Энтомологические сборы оказались весьма незначительными, да и вообще выяснилось, что несмотря на свой приветливый внешний облик Дунду-сайхан, против всяких ожиданий, беден в естественно-историческом отношении. Из представителей маммалогической фауны в нем обитают: горные козлы, собирающиеся в стада из пятнадцати – двадцати особой, аргали, встречающиеся гораздо реже и небольшими группами в две-три головы; в предгорьях иногда пасутся Antilope subgutturosa, забегающие из долин. Из грызунов здесь водятся зайцы, пищухи – скалистая и степная, суслики. Что же касается до хищников, то вся группа Гурбун-сайхана богата волками, постоянно беспокоящими стада кочевников, лисицами и хорьками; как редкость порою наблюдаются низкий китайский барс и пятнистый леопард, заходящие, вероятно, с северо-запада – с более высоких скалистых частей Монгольского Алтая.
Тринадцатого июля лагерь экспедиции снялся с последней более или менее длительной стоянки в горах с тем, чтобы уже до самой Урги следовать форсированными переходами, ежедневно покрывая от тридцати пяти до сорока верст. По выходе из Дунду-сайхана, перед нами открылась волнообразная равнина, усыпанная то мелким песчано-каменистым продуктом разрушения горных пород, то крупными, обточенными дождями и ветром обломками гранита, среди которого изредка встречались и ноздреватые куски лавы.
Далеко на севере темнели зубчатые вершины печального, оголенного Дэлгэр-хангая, а вблизи на северо-востоке блестела под лучами утреннего солнца поверхность болотистого озерка Бомботэн-нор, появляющегося лишь в период сильных дождей.

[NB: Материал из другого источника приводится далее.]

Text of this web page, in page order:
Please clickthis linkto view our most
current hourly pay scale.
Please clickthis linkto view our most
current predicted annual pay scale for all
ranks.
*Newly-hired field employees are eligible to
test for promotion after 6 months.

Повсюду кругом росли низкорослые кустарнички-караганы, по руслам над дэрэсуном одиноко вздымались жалкие тограки, а по пологим откосам холмов расстилалась луговая растительность, состоящая преимущественно из пожелтелого кипца [355] . Лошади [356] ступали ходко и быстро перегоняли медлительных, сосредоточенных верблюдов. Продвинешься, бывало, далеко вперед, выберешь местечко с хорошим кормом, отпустишь коней попастись, а сам вооружишься биноклем и подолгу лежишь на земле, наблюдая за жизнью природы. Вблизи бегают и взлетают жаворонки (Psoudalaudula pispoletta seebohmi [Calandrella rufescens], Otocorys brandti brandti [Eromofhila alpestris Brandtii), кое-где по вершинкам темнеют отдыхающие хищники: сарычи, соколы и реже орлы. Вот из-за холма выпрыгнул заяц, сел, насторожив ушки, и внимательно поглядывает в мою сторону. Где-то невдалеке просвистела пищуха. Доверчивая любопытная ящерица, не чуя опасности, взобралась на край моей одежды и греется на солнце. А вот несколько поодаль и парочка антилоп харасульт, мирно пощипывающих зелень. В бинокль ясно видно наивное выражение любопытства в глазах и напряженное внимание во всей фигуре. При первом подозрительном шорохе мать сразу настораживается и, подняв головку, слегка всхрапывает, пристально всматриваясь в человека; еще секунда – и обе антилопы, вытянувшись во всю длину, стремительными прыжками уносятся в притихшую, кажущуюся беспредельной равнину.
355
Проводник – симпатичный монгол Агван – указал нам среди кипца ядовитый злак, от которого кони не только заболевают, но часто даже погибают. (Примеч. П. К. Козлова)
356
От низовья Эцзин-гола до Урги экспедиция располагала тремя-четырьмя лошадьми, которыми, помимо меня, пользовались еще и препараторы и мой казак-ординарец. (Примеч. П. К. Козлова)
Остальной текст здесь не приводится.